Of course not. And this is the great failure of the fringe but vocal element of the American left that suggests we treat the Islamist enemy as people with legitimate complaints expressing them through legitimate means. In defending Newsweek's decision, liberals are forced to point out the most obvious truism, that no one made the Afghan rioters kill anyone. Yet, this is precisely the perspective lacking from the debate in the left camp, where one routinely is bombarded, for instance, with the fallacy that Palestinians are "forced" to commit suicide bombings. The image of the Koran being flushed down the toilet is, to be sure, a terrible act of disrespect, and can be called incendiary due to its sheer blatantness. However, taste can ony account for so much of the controversy. It is too easy to point to the Newsweek story and find an example of egregious and inflammatory editorial oversight. What is not easy is to come to terms with the fact that when it comes to appalling the sensibilities - and I use the word extremely loosely - of people like tha Afghan rioters, the means of rhetoric is largely arbitrary. Someone who will kill over the perceived desecration of the Koran does not need that Koran to be flushed down the toilet. The existence of the U.S. itself, let alone as a presence in Muslim land, is ammunition enough for these people. In other words, we cannot win by playing nice.

Whether there is anything to be gained by publishing reports such as this one is debatable. There is, of course, the intrinsic value of knowing what is going on. Is this worth seventeen lives? I am not arguing that the article is what cost those lives, but the questiuon must be asked. From a utilitarian standpoint, the article was a poor idea - even if no one had died, the magazine's integrity was terribly compromised - and, if the editor had even the faintest notion of what might ensue, he might have been well advised to do otherwise - not out of pressure but simply out of common sense.

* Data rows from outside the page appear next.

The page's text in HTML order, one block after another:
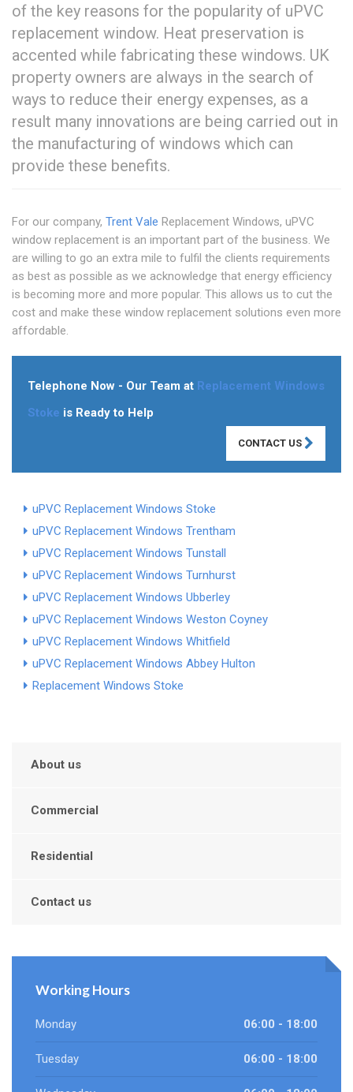
of the key reasons for the popularity of uPVC
replacement window. Heat preservation is
accented while fabricating these windows. UK
property owners are always in the search of
ways to reduce their energy expenses, as a
result many innovations are being carried out in
the manufacturing of windows which can
provide these benefits.
For our company, Trent Vale Replacement Windows, uPVC
window replacement is an important part of the business. We
are willing to go an extra mile to fulfil the clients requirements
as best as possible as we acknowledge that energy efficiency
is becoming more and more popular. This allows us to cut the
cost and make these window replacement solutions even more
affordable.
Telephone Now - Our Team at Replacement Windows
Stoke is Ready to Help
CONTACT US
uPVC Replacement Windows Stoke
uPVC Replacement Windows Trentham
uPVC Replacement Windows Tunstall
uPVC Replacement Windows Turnhurst
uPVC Replacement Windows Ubberley
uPVC Replacement Windows Weston Coyney
uPVC Replacement Windows Whitfield
uPVC Replacement Windows Abbey Hulton
Replacement Windows Stoke
About us
Commercial
Residential
Contact us
Working Hours
Monday 06:00 - 18:00
Tuesday 06:00 - 18:00

However, the impact of Newsweek's editorial decision pales in comparison to the impact of our decision to be a military presence in the Middle East. I do not suggest that decision is wholly without just cause. What I do suggest is that there is a tremendous amount of sacrifice involved - both for the U.S. war effort, and the efforts of the press, however noble or short-sighted, to keep the government honest. It may be that no good emerges from the Newsweek saga, that we are left to reckon the terrible cost of abstract knowledge that someone, somewhere, may or may not have desecrated a holy book. In instances such as the Abu Ghraib abuses, the great hope is that the free press forces us to reckon the cost of justice - if indeed justice is ever served as a result of the ugly, necessary truth being told.